(Data entries)
• • • • • • •
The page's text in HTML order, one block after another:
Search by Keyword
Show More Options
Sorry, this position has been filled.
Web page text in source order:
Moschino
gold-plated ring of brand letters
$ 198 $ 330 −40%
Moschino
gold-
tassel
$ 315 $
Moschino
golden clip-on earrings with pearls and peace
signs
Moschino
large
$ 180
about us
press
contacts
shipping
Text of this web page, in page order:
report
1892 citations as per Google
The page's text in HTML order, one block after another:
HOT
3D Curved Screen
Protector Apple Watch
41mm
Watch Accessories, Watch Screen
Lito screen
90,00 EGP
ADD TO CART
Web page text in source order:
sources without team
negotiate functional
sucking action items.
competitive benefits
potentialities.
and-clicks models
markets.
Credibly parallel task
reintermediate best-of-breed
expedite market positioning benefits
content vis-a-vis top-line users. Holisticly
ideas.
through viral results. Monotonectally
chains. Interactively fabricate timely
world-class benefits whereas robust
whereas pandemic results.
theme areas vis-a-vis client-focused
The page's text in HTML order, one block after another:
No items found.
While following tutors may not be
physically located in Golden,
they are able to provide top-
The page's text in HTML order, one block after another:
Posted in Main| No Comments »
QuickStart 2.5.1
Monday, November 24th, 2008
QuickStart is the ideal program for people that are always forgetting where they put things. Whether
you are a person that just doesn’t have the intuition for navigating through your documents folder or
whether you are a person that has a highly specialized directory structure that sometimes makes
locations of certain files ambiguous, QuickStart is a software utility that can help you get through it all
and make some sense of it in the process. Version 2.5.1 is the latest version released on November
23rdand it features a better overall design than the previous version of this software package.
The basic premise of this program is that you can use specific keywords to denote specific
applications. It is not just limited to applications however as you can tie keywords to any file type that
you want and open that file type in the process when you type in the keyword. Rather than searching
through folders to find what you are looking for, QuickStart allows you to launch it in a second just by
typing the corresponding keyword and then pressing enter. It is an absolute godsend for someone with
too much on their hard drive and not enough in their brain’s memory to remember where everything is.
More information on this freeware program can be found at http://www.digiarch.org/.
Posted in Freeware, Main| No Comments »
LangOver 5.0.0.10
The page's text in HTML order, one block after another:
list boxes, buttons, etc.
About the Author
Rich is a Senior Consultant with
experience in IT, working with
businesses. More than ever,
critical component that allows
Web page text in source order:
• • • • • • •
## ASSIGNMENT
Copy every line above without altering a word.

## TASK RESULT
The page's text in HTML order, one block after another:
Search by Keyword
Show More Options
Sorry, this position has been filled.
Web page text in source order:
Moschino
gold-plated ring of brand letters
$ 198 $ 330 −40%
Moschino
gold-
tassel
$ 315 $
Moschino
golden clip-on earrings with pearls and peace
signs
Moschino
large
$ 180
about us
press
contacts
shipping
Text of this web page, in page order:
report
1892 citations as per Google
The page's text in HTML order, one block after another:
HOT
3D Curved Screen
Protector Apple Watch
41mm
Watch Accessories, Watch Screen
Lito screen
90,00 EGP
ADD TO CART
Web page text in source order:
sources without team
negotiate functional
sucking action items.
competitive benefits
potentialities.
and-clicks models
markets.
Credibly parallel task
reintermediate best-of-breed
expedite market positioning benefits
content vis-a-vis top-line users. Holisticly
ideas.
through viral results. Monotonectally
chains. Interactively fabricate timely
world-class benefits whereas robust
whereas pandemic results.
theme areas vis-a-vis client-focused
The page's text in HTML order, one block after another:
No items found.
While following tutors may not be
physically located in Golden,
they are able to provide top-
The page's text in HTML order, one block after another:
Posted in Main| No Comments »
QuickStart 2.5.1
Monday, November 24th, 2008
QuickStart is the ideal program for people that are always forgetting where they put things. Whether
you are a person that just doesn’t have the intuition for navigating through your documents folder or
whether you are a person that has a highly specialized directory structure that sometimes makes
locations of certain files ambiguous, QuickStart is a software utility that can help you get through it all
and make some sense of it in the process. Version 2.5.1 is the latest version released on November
23rdand it features a better overall design than the previous version of this software package.
The basic premise of this program is that you can use specific keywords to denote specific
applications. It is not just limited to applications however as you can tie keywords to any file type that
you want and open that file type in the process when you type in the keyword. Rather than searching
through folders to find what you are looking for, QuickStart allows you to launch it in a second just by
typing the corresponding keyword and then pressing enter. It is an absolute godsend for someone with
too much on their hard drive and not enough in their brain’s memory to remember where everything is.
More information on this freeware program can be found at http://www.digiarch.org/.
Posted in Freeware, Main| No Comments »
LangOver 5.0.0.10
The page's text in HTML order, one block after another:
list boxes, buttons, etc.
About the Author
Rich is a Senior Consultant with
experience in IT, working with
businesses. More than ever,
critical component that allows
Web page text in source order:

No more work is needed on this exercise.